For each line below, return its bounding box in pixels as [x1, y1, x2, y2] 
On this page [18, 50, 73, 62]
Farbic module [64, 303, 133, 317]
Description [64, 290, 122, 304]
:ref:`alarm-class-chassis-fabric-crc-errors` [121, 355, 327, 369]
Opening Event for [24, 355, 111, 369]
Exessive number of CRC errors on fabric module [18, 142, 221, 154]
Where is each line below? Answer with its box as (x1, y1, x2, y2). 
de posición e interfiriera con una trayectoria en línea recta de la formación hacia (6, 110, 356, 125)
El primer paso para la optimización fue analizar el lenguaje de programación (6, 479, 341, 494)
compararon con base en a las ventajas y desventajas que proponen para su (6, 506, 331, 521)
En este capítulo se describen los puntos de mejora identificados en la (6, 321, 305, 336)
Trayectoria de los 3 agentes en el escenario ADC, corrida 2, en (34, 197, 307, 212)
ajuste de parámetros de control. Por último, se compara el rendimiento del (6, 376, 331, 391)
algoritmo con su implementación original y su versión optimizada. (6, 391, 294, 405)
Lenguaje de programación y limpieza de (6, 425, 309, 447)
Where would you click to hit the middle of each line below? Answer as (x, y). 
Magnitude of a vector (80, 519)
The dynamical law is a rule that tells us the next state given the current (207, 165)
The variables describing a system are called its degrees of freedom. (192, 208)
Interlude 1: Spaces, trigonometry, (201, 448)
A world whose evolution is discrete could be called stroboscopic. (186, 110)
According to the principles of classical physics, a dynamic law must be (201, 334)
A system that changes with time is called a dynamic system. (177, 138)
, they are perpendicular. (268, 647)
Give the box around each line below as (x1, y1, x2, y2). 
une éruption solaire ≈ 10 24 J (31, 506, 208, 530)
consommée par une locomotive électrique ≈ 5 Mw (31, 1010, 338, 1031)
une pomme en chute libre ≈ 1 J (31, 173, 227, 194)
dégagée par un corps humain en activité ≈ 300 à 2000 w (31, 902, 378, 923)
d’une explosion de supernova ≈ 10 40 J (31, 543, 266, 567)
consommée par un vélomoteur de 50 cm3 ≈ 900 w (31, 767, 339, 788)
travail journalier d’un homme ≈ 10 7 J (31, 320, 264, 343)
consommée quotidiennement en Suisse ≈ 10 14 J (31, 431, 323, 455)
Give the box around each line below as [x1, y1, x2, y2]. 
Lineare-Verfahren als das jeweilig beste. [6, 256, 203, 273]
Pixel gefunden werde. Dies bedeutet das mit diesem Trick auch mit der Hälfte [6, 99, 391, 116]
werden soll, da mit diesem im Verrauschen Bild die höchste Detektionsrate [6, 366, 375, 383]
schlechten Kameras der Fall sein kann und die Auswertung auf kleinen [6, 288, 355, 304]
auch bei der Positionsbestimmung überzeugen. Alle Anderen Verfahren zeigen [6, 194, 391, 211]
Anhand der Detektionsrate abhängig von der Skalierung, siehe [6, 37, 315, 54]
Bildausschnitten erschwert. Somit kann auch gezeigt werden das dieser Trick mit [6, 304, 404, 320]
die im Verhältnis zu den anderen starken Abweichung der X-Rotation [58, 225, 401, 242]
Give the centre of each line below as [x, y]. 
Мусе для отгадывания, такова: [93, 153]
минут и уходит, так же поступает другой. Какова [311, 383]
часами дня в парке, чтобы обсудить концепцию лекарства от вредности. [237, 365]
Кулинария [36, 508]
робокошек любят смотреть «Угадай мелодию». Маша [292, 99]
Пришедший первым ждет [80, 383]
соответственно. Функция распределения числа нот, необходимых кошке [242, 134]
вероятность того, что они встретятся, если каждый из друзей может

....

Assignment -
Count up the lines in the records where the string "called" appears. Your reply is that number alone.

Response to the exercise -
3